[[ INFORMATION SUPPLIED, beginning ]]
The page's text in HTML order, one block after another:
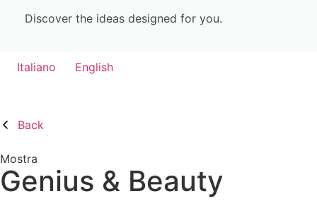
Discover the ideas designed for you.
Italiano English
Back
Mostra
Genius & Beauty
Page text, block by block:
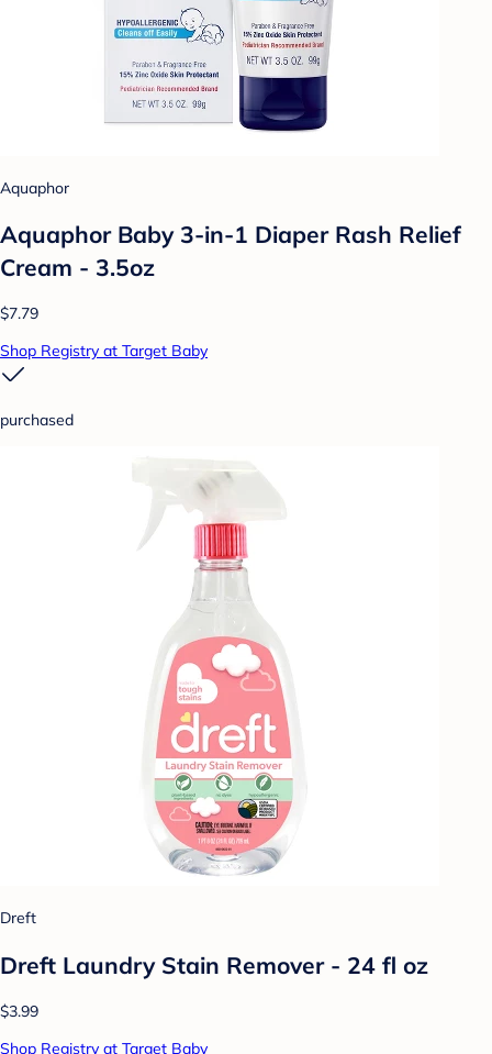
Aquaphor
Aquaphor Baby 3-in-1 Diaper Rash Relief
Cream - 3.5oz
$7.79
Shop Registry at Target Baby
purchased
Dreft
Dreft Laundry Stain Remover - 24 fl oz
$3.99
Shop Registry at Target Baby
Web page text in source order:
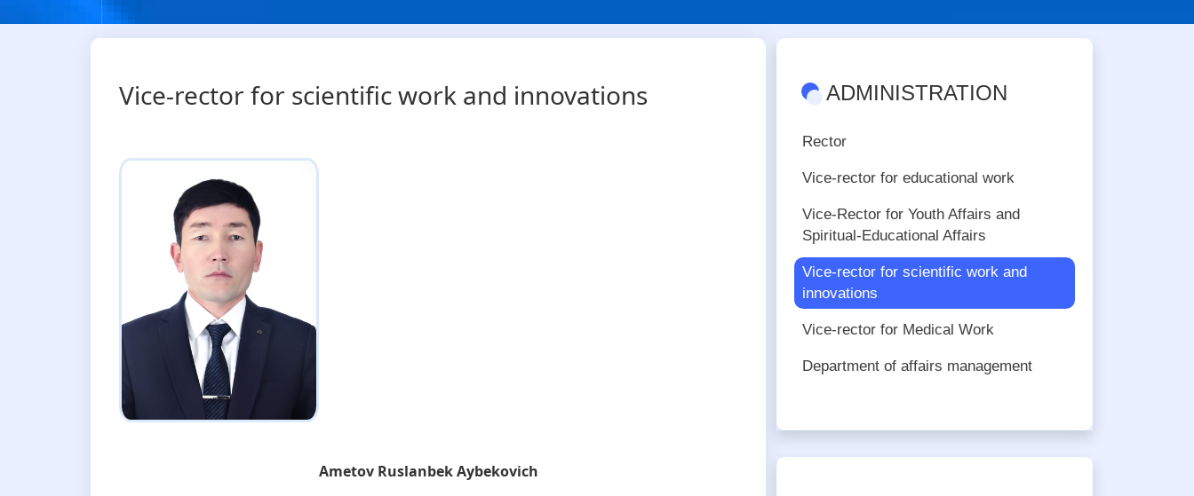
Vice-rector for scientific work and innovations
Ametov Ruslanbek Aybekovich
ADMINISTRATION
Rector
Vice-rector for educational work
Vice-Rector for Youth Affairs and
Spiritual-Educational Affairs
Vice-rector for scientific work and
innovations
Vice-rector for Medical Work
Department of affairs management
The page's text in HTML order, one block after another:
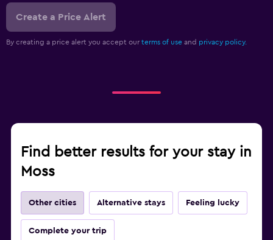
Create a Price Alert
By creating a price alert you accept our terms of use and privacy policy.
Find better results for your stay in
Moss
Other cities Alternative stays Feeling lucky
Complete your trip
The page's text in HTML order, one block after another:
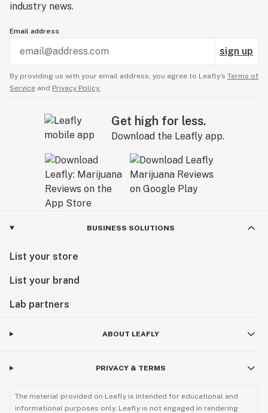
industry news.
Email address
sign up
By providing us with your email address, you agree to Leafly’s Terms of
Service and Privacy Policy.
Get high for less.
Download the Leafly app.
BUSINESS SOLUTIONS
List your store
List your brand
Lab partners
ABOUT LEAFLY
PRIVACY & TERMS
The material provided on Leafly is intended for educational and
informational purposes only. Leafly is not engaged in rendering
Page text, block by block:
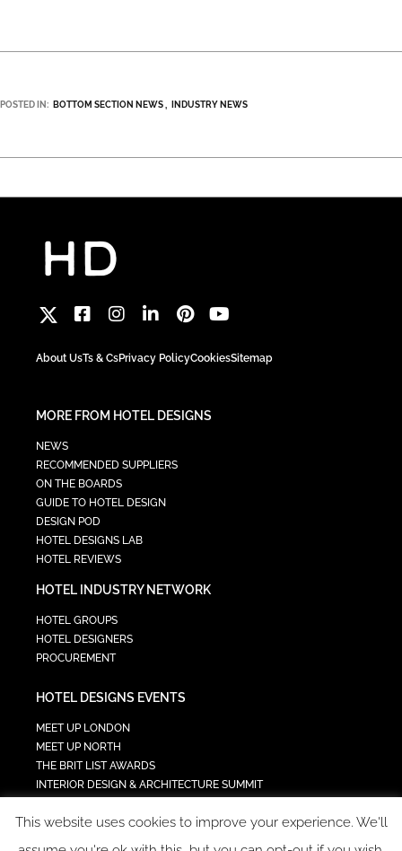
POSTED IN: BOTTOM SECTION NEWS INDUSTRY NEWS
About UsTs & CsPrivacy PolicyCookiesSitemap
MORE FROM HOTEL DESIGNS
NEWS
RECOMMENDED SUPPLIERS
ON THE BOARDS
GUIDE TO HOTEL DESIGN
DESIGN POD
HOTEL DESIGNS LAB
HOTEL REVIEWS
HOTEL INDUSTRY NETWORK
HOTEL GROUPS
HOTEL DESIGNERS
PROCUREMENT
HOTEL DESIGNS EVENTS
MEET UP LONDON
MEET UP NORTH
THE BRIT LIST AWARDS
INTERIOR DESIGN & ARCHITECTURE SUMMIT
TECH IN HOSPITALITY SUMMIT
This website uses cookies to improve your experience. We'll
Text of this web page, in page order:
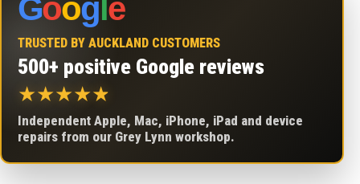
Google
TRUSTED BY AUCKLAND CUSTOMERS
500+ positive Google reviews
★★★★★
Independent Apple, Mac, iPhone, iPad and device
repairs from our Grey Lynn workshop.
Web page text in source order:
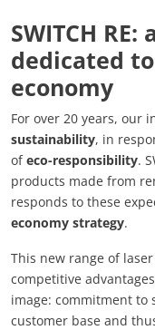
SWITCH
dedicated
economy
For over 20 years, our
sustainability, in
ofeco-responsibility.
products made from
responds to these
economy strategy.
This new range of
competitive
image: commitment
customer base and
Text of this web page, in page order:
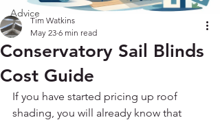
Advice
Conservatory Sail Blinds
Cost Guide
Tim Watkins
May 23 6 min read
If you have started pricing up roof
shading, you will already know that
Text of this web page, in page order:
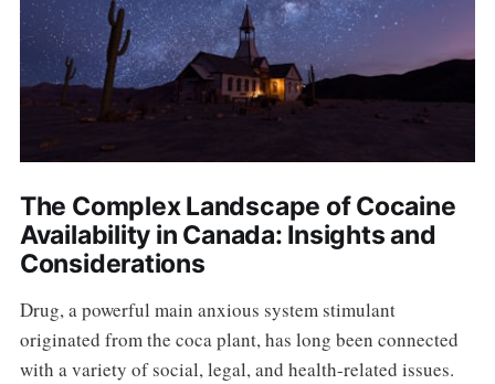
The Complex Landscape of Cocaine
Availability in Canada: Insights and
Considerations
Drug, a powerful main anxious system stimulant
originated from the coca plant, has long been connected
with a variety of social, legal, and health-related issues.
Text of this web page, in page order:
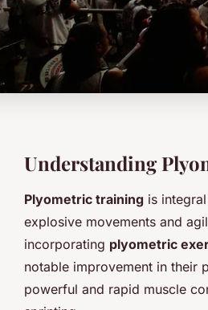
Understanding
Plyometric training is
explosive movements and
incorporating plyometric
notable improvement in their
powerful and rapid muscle
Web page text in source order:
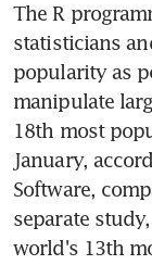
The R
statisticians
popularity as
manipulate
18th most
January,
Software,
separate
world's 13th
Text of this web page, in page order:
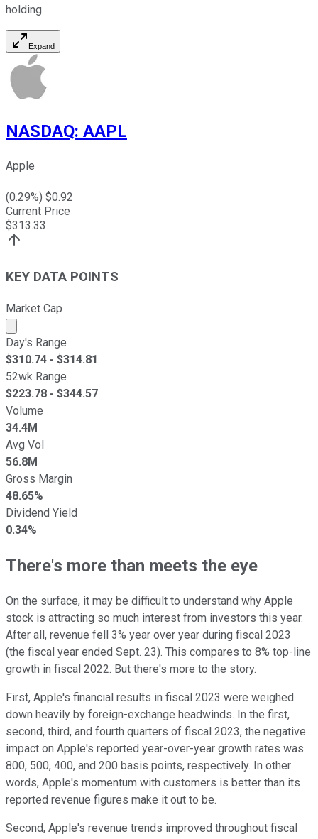
holding.
Expand
NASDAQ: AAPL
Apple
(0.29%) $0.92
Current Price
$313.33
KEY DATA POINTS
Market Cap
Market cap calculated using publicly traded shares
Day's Range
$310.74 - $314.81
52wk Range
$223.78 - $344.57
Volume
34.4M
Avg Vol
56.8M
Gross Margin
48.65%
Dividend Yield
0.34%
There's more than meets the eye
On the surface, it may be difficult to understand why Apple
stock is attracting so much interest from investors this year.
After all, revenue fell 3% year over year during fiscal 2023
(the fiscal year ended Sept. 23). This compares to 8% top-line
growth in fiscal 2022. But there's more to the story.
First, Apple's financial results in fiscal 2023 were weighed
down heavily by foreign-exchange headwinds. In the first,
second, third, and fourth quarters of fiscal 2023, the negative
impact on Apple's reported year-over-year growth rates was
800, 500, 400, and 200 basis points, respectively. In other
words, Apple's momentum with customers is better than its
reported revenue figures make it out to be.
Second, Apple's revenue trends improved throughout fiscal
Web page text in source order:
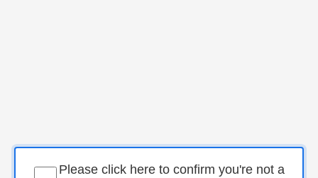
Please click here to confirm you're not a
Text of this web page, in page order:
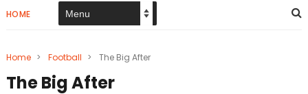
HOME
Home > Football > The Big After
The Big After
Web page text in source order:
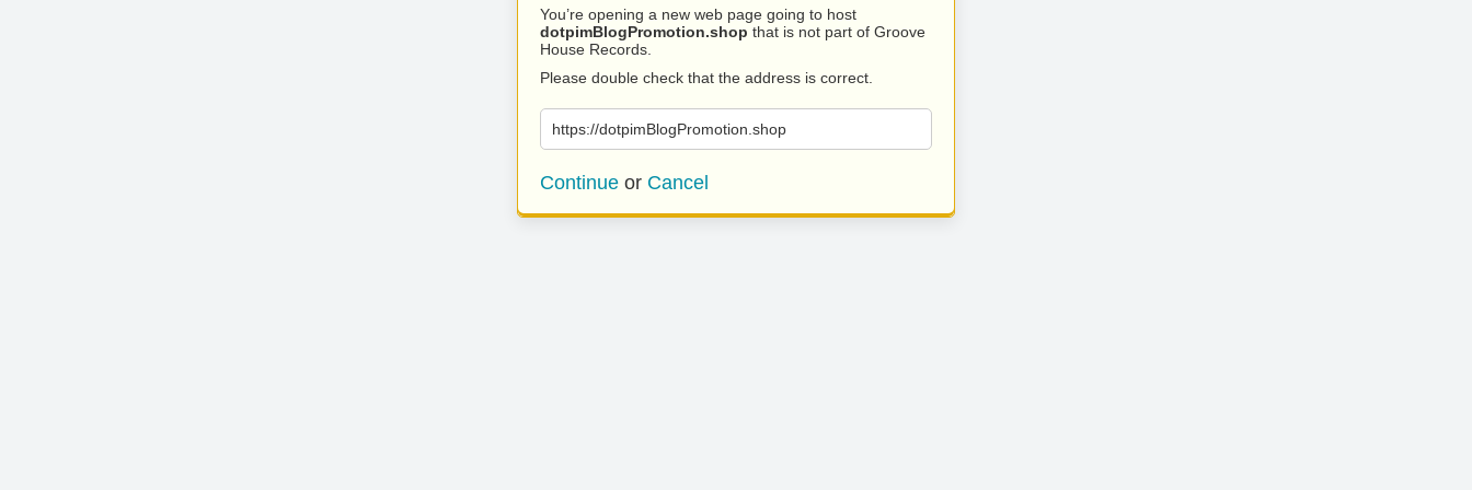
You’re opening a new web page going to host
dotpimBlogPromotion.shop that is not part of Groove
House Records.
Please double check that the address is correct.
https://dotpimBlogPromotion.shop
Continue or Cancel
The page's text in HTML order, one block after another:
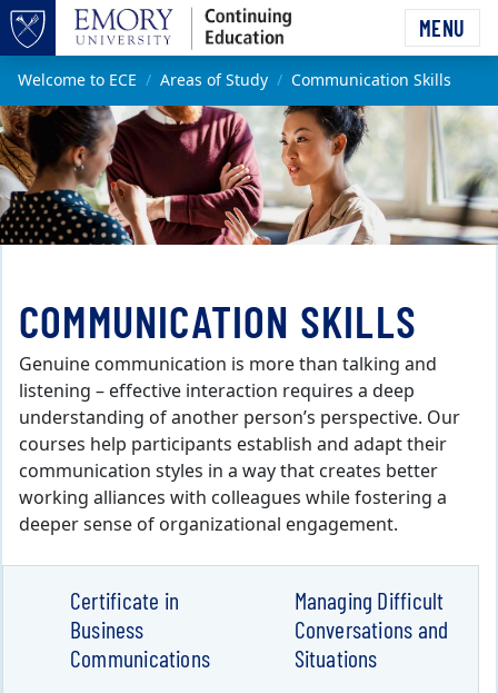
Top of page
Skip to main content
MENU
Main content
Welcome to ECE Areas of Study Communication Skills
COMMUNICATION SKILLS
Genuine communication is more than talking and
listening – effective interaction requires a deep
understanding of another person’s perspective. Our
courses help participants establish and adapt their
communication styles in a way that creates better
working alliances with colleagues while fostering a
deeper sense of organizational engagement.
Certificate in
Business
Communications
Managing Difficult
Conversations and
Situations
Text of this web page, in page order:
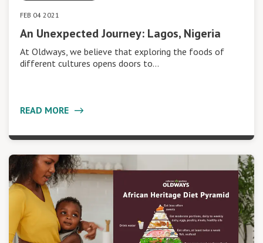
FEB 04 2021
An Unexpected Journey: Lagos, Nigeria
At Oldways, we believe that exploring the foods of
different cultures opens doors to…
READ MORE
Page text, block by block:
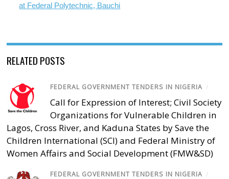
at Federal Polytechnic, Bauchi
RELATED POSTS
FEDERAL GOVERNMENT TENDERS IN NIGERIA /
Call for Expression of Interest; Civil Society
Organizations for Vulnerable Children in
Lagos, Cross River, and Kaduna States by Save the
Children International (SCI) and Federal Ministry of
Women Affairs and Social Development (FMW&SD)
FEDERAL GOVERNMENT TENDERS IN NIGERIA /
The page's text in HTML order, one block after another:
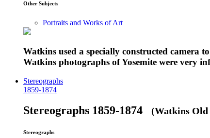
Other Subjects
Portraits and Works of Art
Watkins used a specially constructed camera
Watkins photographs of Yosemite were very
Stereographs
1859-1874
Stereographs 1859-1874 (Watkins Old
Stereographs
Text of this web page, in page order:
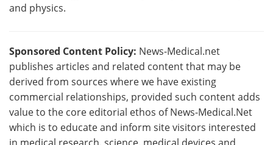
and physics.
Sponsored Content Policy: News-Medical.net
publishes articles and related content that may be
derived from sources where we have existing
commercial relationships, provided such content adds
value to the core editorial ethos of News-Medical.Net
which is to educate and inform site visitors interested
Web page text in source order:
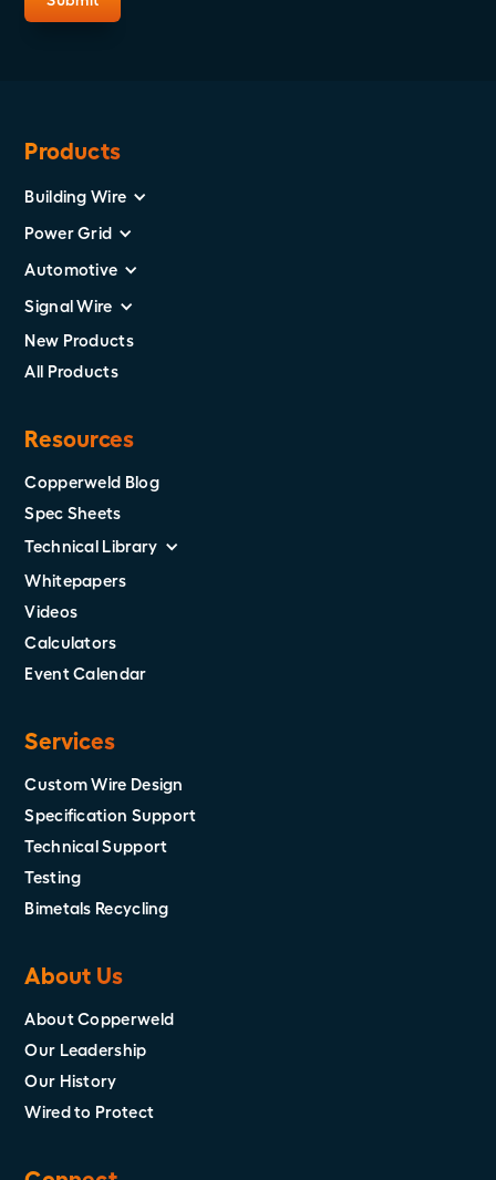
Products
Building Wire
Power Grid
Automotive
Signal Wire
New Products
All Products
Resources
Copperweld Blog
Spec Sheets
Technical Library
Whitepapers
Videos
Calculators
Event Calendar
Services
Custom Wire Design
Specification Support
Technical Support
Testing
Bimetals Recycling
About Us
About Copperweld
Our Leadership
Our History
Wired to Protect
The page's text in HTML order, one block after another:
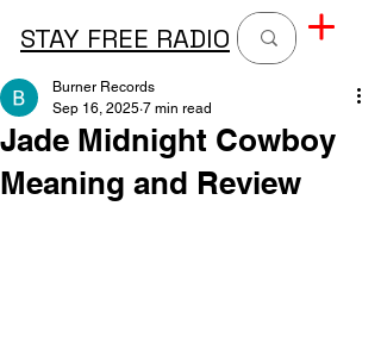
STAY FREE RADIO
Jade Midnight Cowboy
Meaning and Review
Burner Records
Sep 16, 2025 7 min read
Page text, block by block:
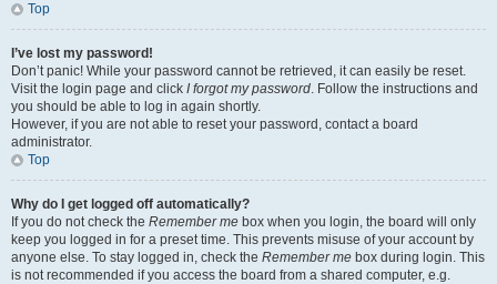
Top
I’ve lost my password!
Don’t panic! While your password cannot be retrieved, it can easily be reset.
Visit the login page and click I forgot my password. Follow the instructions and
you should be able to log in again shortly.
However, if you are not able to reset your password, contact a board
administrator.
Top
Why do I get logged off automatically?
If you do not check the Remember me box when you login, the board will only
keep you logged in for a preset time. This prevents misuse of your account by
anyone else. To stay logged in, check the Remember me box during login. This
is not recommended if you access the board from a shared computer, e.g.
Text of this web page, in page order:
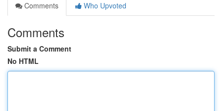
Comments
Who Upvoted
Comments
Submit a Comment
No HTML
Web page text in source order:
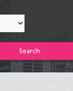
Search
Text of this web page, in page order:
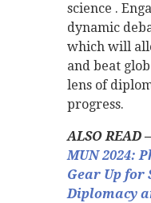
science .
dynamic
which will
and beat
lens of
progress.
ALSO READ
MUN 2024:
Gear Up for
Diplomacy
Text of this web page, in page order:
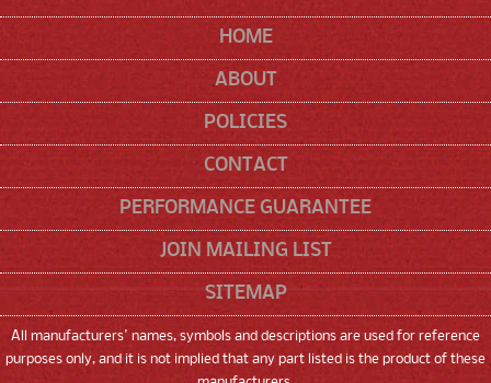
[[ INFORMATION SUPPLIED, end ]]
→ WHAT TO DO:
Produce a verbatim copy of all records, minus pictures.

→ RESPONSE BELOW:
The page's text in HTML order, one block after another:
Discover the ideas designed for you.
Italiano English
Back
Mostra
Genius & Beauty
Page text, block by block:
Aquaphor
Aquaphor Baby 3-in-1 Diaper Rash Relief
Cream - 3.5oz
$7.79
Shop Registry at Target Baby
purchased
Dreft
Dreft Laundry Stain Remover - 24 fl oz
$3.99
Shop Registry at Target Baby
Web page text in source order:
Vice-rector for scientific work and innovations
Ametov Ruslanbek Aybekovich
ADMINISTRATION
Rector
Vice-rector for educational work
Vice-Rector for Youth Affairs and
Spiritual-Educational Affairs
Vice-rector for scientific work and
innovations
Vice-rector for Medical Work
Department of affairs management
The page's text in HTML order, one block after another:
Create a Price Alert
By creating a price alert you accept our terms of use and privacy policy.
Find better results for your stay in
Moss
Other cities Alternative stays Feeling lucky
Complete your trip
The page's text in HTML order, one block after another:
industry news.
Email address
sign up
By providing us with your email address, you agree to Leafly’s Terms of
Service and Privacy Policy.
Get high for less.
Download the Leafly app.
BUSINESS SOLUTIONS
List your store
List your brand
Lab partners
ABOUT LEAFLY
PRIVACY & TERMS
The material provided on Leafly is intended for educational and
informational purposes only. Leafly is not engaged in rendering
Page text, block by block:
POSTED IN: BOTTOM SECTION NEWS INDUSTRY NEWS
About UsTs & CsPrivacy PolicyCookiesSitemap
MORE FROM HOTEL DESIGNS
NEWS
RECOMMENDED SUPPLIERS
ON THE BOARDS
GUIDE TO HOTEL DESIGN
DESIGN POD
HOTEL DESIGNS LAB
HOTEL REVIEWS
HOTEL INDUSTRY NETWORK
HOTEL GROUPS
HOTEL DESIGNERS
PROCUREMENT
HOTEL DESIGNS EVENTS
MEET UP LONDON
MEET UP NORTH
THE BRIT LIST AWARDS
INTERIOR DESIGN & ARCHITECTURE SUMMIT
TECH IN HOSPITALITY SUMMIT
This website uses cookies to improve your experience. We'll
Text of this web page, in page order:
Google
TRUSTED BY AUCKLAND CUSTOMERS
500+ positive Google reviews
★★★★★
Independent Apple, Mac, iPhone, iPad and device
repairs from our Grey Lynn workshop.
Web page text in source order:
SWITCH
dedicated
economy
For over 20 years, our
sustainability, in
ofeco-responsibility.
products made from
responds to these
economy strategy.
This new range of
competitive
image: commitment
customer base and
Text of this web page, in page order:
Advice
Conservatory Sail Blinds
Cost Guide
Tim Watkins
May 23 6 min read
If you have started pricing up roof
shading, you will already know that
Text of this web page, in page order:
The Complex Landscape of Cocaine
Availability in Canada: Insights and
Considerations
Drug, a powerful main anxious system stimulant
originated from the coca plant, has long been connected
with a variety of social, legal, and health-related issues.
Text of this web page, in page order:
Understanding
Plyometric training is
explosive movements and
incorporating plyometric
notable improvement in their
powerful and rapid muscle
Web page text in source order:
The R
statisticians
popularity as
manipulate
18th most
January,
Software,
separate
world's 13th
Text of this web page, in page order:
holding.
Expand
NASDAQ: AAPL
Apple
(0.29%) $0.92
Current Price
$313.33
KEY DATA POINTS
Market Cap
Market cap calculated using publicly traded shares
Day's Range
$310.74 - $314.81
52wk Range
$223.78 - $344.57
Volume
34.4M
Avg Vol
56.8M
Gross Margin
48.65%
Dividend Yield
0.34%
There's more than meets the eye
On the surface, it may be difficult to understand why Apple
stock is attracting so much interest from investors this year.
After all, revenue fell 3% year over year during fiscal 2023
(the fiscal year ended Sept. 23). This compares to 8% top-line
growth in fiscal 2022. But there's more to the story.
First, Apple's financial results in fiscal 2023 were weighed
down heavily by foreign-exchange headwinds. In the first,
second, third, and fourth quarters of fiscal 2023, the negative
impact on Apple's reported year-over-year growth rates was
800, 500, 400, and 200 basis points, respectively. In other
words, Apple's momentum with customers is better than its
reported revenue figures make it out to be.
Second, Apple's revenue trends improved throughout fiscal
Web page text in source order:
Please click here to confirm you're not a
Text of this web page, in page order:
HOME
Home > Football > The Big After
The Big After
Web page text in source order:
You’re opening a new web page going to host
dotpimBlogPromotion.shop that is not part of Groove
House Records.
Please double check that the address is correct.
https://dotpimBlogPromotion.shop
Continue or Cancel
The page's text in HTML order, one block after another:
Top of page
Skip to main content
MENU
Main content
Welcome to ECE Areas of Study Communication Skills
COMMUNICATION SKILLS
Genuine communication is more than talking and
listening – effective interaction requires a deep
understanding of another person’s perspective. Our
courses help participants establish and adapt their
communication styles in a way that creates better
working alliances with colleagues while fostering a
deeper sense of organizational engagement.
Certificate in
Business
Communications
Managing Difficult
Conversations and
Situations
Text of this web page, in page order:
FEB 04 2021
An Unexpected Journey: Lagos, Nigeria
At Oldways, we believe that exploring the foods of
different cultures opens doors to…
READ MORE
Page text, block by block:
at Federal Polytechnic, Bauchi
RELATED POSTS
FEDERAL GOVERNMENT TENDERS IN NIGERIA /
Call for Expression of Interest; Civil Society
Organizations for Vulnerable Children in
Lagos, Cross River, and Kaduna States by Save the
Children International (SCI) and Federal Ministry of
Women Affairs and Social Development (FMW&SD)
FEDERAL GOVERNMENT TENDERS IN NIGERIA /
The page's text in HTML order, one block after another:
Other Subjects
Portraits and Works of Art
Watkins used a specially constructed camera
Watkins photographs of Yosemite were very
Stereographs
1859-1874
Stereographs 1859-1874 (Watkins Old
Stereographs
Text of this web page, in page order:
and physics.
Sponsored Content Policy: News-Medical.net
publishes articles and related content that may be
derived from sources where we have existing
commercial relationships, provided such content adds
value to the core editorial ethos of News-Medical.Net
which is to educate and inform site visitors interested
Web page text in source order:
Products
Building Wire
Power Grid
Automotive
Signal Wire
New Products
All Products
Resources
Copperweld Blog
Spec Sheets
Technical Library
Whitepapers
Videos
Calculators
Event Calendar
Services
Custom Wire Design
Specification Support
Technical Support
Testing
Bimetals Recycling
About Us
About Copperweld
Our Leadership
Our History
Wired to Protect
The page's text in HTML order, one block after another:
STAY FREE RADIO
Jade Midnight Cowboy
Meaning and Review
Burner Records
Sep 16, 2025 7 min read
Page text, block by block:
Top
I’ve lost my password!
Don’t panic! While your password cannot be retrieved, it can easily be reset.
Visit the login page and click I forgot my password. Follow the instructions and
you should be able to log in again shortly.
However, if you are not able to reset your password, contact a board
administrator.
Top
Why do I get logged off automatically?
If you do not check the Remember me box when you login, the board will only
keep you logged in for a preset time. This prevents misuse of your account by
anyone else. To stay logged in, check the Remember me box during login. This
is not recommended if you access the board from a shared computer, e.g.
Text of this web page, in page order:
Comments
Who Upvoted
Comments
Submit a Comment
No HTML
Web page text in source order:
Search
Text of this web page, in page order:
science .
dynamic
which will
and beat
lens of
progress.
ALSO READ
MUN 2024:
Gear Up for
Diplomacy
Text of this web page, in page order:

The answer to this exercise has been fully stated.